**Exercise aim:** Your output is the line containing "a netezési idők" plus every line after it in the listing, reproduced exactly.

**Input material:**
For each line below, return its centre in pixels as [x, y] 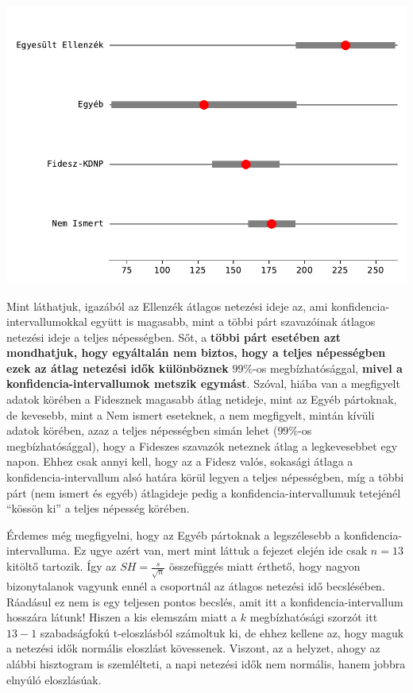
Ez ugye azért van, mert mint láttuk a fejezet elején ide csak [220, 550]
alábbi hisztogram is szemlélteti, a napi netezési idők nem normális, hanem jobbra [206, 663]
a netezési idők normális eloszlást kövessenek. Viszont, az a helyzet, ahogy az [193, 648]
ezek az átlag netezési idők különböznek [118, 368]
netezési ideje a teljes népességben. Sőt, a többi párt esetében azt [174, 337]
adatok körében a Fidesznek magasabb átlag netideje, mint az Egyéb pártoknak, [202, 399]
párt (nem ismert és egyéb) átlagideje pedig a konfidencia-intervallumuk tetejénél [204, 492]
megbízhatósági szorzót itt [314, 617]

**Reply to the task:**
a netezési idők normális eloszlást kövessenek. Viszont, az a helyzet, ahogy az [193, 648]
ezek az átlag netezési idők különböznek [118, 368]
netezési ideje a teljes népességben. Sőt, a többi párt esetében azt [174, 337]
adatok körében a Fidesznek magasabb átlag netideje, mint az Egyéb pártoknak, [202, 399]
párt (nem ismert és egyéb) átlagideje pedig a konfidencia-intervallumuk tetejénél [204, 492]
megbízhatósági szorzót itt [314, 617]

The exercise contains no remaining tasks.